L'absence de harcèlement n'exclut pas un manquement à l'obligation de prévenir de tels agissements

En matière de harcèlement, l’employeur a une double obligation : celle de prévenir ces agissements mais aussi celle de les prohiber lorsqu’ils surviennent. Ces deux obligations ne se confondent pas. L’employeur peut donc être sanctionné pour manquement à son obligation de prévention sans l’être pour manquement à son obligation d’interdire de tels faits faute de harcèlement caractérisé.

Un salarié qui se prétendait harcelé moralement est licencié

Un salarié avait fait l’objet de plusieurs mises à pied disciplinaires avant d’être licencié pour faute grave.

Avant son licenciement, ce salarié avait dénoncé auprès de son employeur des agissements de harcèlement moral, sans réaction de celui-ci.

Dans le cadre d’un procès aux prud’hommes, il réclamait :

-d’une part l’annulation de son licenciement compte tenu des faits de harcèlement dont il avait fait l’objet ;

-d’autre part des dommages-intérêts pour violation de l'obligation de prévention du harcèlement moral.

Sans harcèlement caractérisé, l’employeur ne manque pas à son obligation d’interdire de tels agissements

L’employeur doit prohiber toute forme de harcèlement moral (c. trav. art.
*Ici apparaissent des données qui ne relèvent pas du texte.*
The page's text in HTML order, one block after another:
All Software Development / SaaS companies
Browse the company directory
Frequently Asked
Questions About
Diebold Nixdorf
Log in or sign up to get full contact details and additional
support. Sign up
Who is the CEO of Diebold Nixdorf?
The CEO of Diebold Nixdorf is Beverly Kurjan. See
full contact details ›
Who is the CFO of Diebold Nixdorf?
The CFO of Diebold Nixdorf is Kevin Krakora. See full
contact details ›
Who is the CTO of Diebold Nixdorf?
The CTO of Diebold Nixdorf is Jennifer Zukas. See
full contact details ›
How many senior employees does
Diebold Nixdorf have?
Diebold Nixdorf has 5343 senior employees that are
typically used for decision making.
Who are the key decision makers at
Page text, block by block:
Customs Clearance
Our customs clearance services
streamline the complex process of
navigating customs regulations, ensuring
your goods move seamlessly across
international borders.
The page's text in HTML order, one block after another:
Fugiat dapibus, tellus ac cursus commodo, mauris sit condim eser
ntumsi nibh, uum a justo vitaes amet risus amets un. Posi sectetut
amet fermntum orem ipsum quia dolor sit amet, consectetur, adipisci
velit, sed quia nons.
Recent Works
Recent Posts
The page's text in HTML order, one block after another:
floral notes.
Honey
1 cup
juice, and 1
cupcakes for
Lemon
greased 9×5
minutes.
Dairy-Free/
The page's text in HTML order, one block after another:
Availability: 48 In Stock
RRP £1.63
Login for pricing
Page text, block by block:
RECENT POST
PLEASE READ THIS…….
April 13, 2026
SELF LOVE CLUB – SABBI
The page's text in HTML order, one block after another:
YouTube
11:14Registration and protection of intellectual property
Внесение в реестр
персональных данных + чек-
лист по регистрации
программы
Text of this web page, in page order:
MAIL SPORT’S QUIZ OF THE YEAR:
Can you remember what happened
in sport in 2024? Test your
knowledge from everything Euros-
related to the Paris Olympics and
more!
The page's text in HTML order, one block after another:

L.1152-1).

À cet égard, si un salarié est victime de harcèlement, l’employeur doit réagir.

Mais dans cette affaire, les différents éléments présentés par le salarié n’étaient pas suffisants pour laisser supposer l'existence d'un harcèlement aux yeux des juges.

La cour d’appel avait donc rejeté la demande en nullité du licenciement pour cause de harcèlement moral.

À noter : c’est au salarié de présenter des éléments de fait laissant supposer l'existence d'un harcèlement. S’il y parvient, l’employeur doit alors prouver que ses agissements n’étaient pas constitutifs d’un harcèlement et s’expliquaient par des éléments objectifs étrangers à tout harcèlement (c. trav. art. L. 1154-1).

Dans ce contexte, était-il tout de même possible de reprocher à l’employeur d’avoir manqué à son obligation de prévention de faits de harcèlement moral ? La réponse est oui.

L’absence de harcèlement n’exclut pas un manquement à l’obligation de prévenir tout harcèlement

L’employeur doit prendre toutes dispositions nécessaires en vue de prévenir les agissements de harcèlement moral (c. trav. art. L. 1152-4).

Dans sa décision du 23 novembre 2022, la Cour de cassation rappelle que cette obligation de prévenir tout harcèlement moral est distincte de l’obligation de prohiber de tels agissements s’ils surviennent dans l’entreprise. Les deux obligations ne se confondent pas.

La Cour de cassation avait déjà, dans le passé, opéré une distinction entre l’obligation de prévention des risques professionnels et l'interdiction du harcèlement moral (cass. soc. 6 décembre 2017, n° 16-10885 D ; cass. soc. 8 juillet 2020, n° 18-24320 FSPB).

Or, la cour d’appel a écarté la demande en dommages et intérêts du salarié pour manquement à l’obligation de prévenir toute forme de harcèlement par l’employeur au seul motif que l’existence d’un harcèlement moral n’était pas démontrée. À son sens, les faits de harcèlement n’étant pas établis, l’autre demande du salarié, fondée sur un manquement à l’obligation de prévention devait elle aussi être rejetée.

La Cour de cassation censure ce raisonnement : le rejet de la première demande fondée sur l’obligation de prohiber tout harcèlement moral n’entraîne pas automatiquement celui de la seconde fondée sur l’obligation de prévenir de tels agissements.

La cour d’appel aurait donc dû examiner si l’employeur avait pris les mesures pour prévenir le harcèlement moral, même en l’absence de harcèlement avéré.

L’affaire est renvoyée à une autre cour d’appel qui devra vérifier ce point avant d’en juger.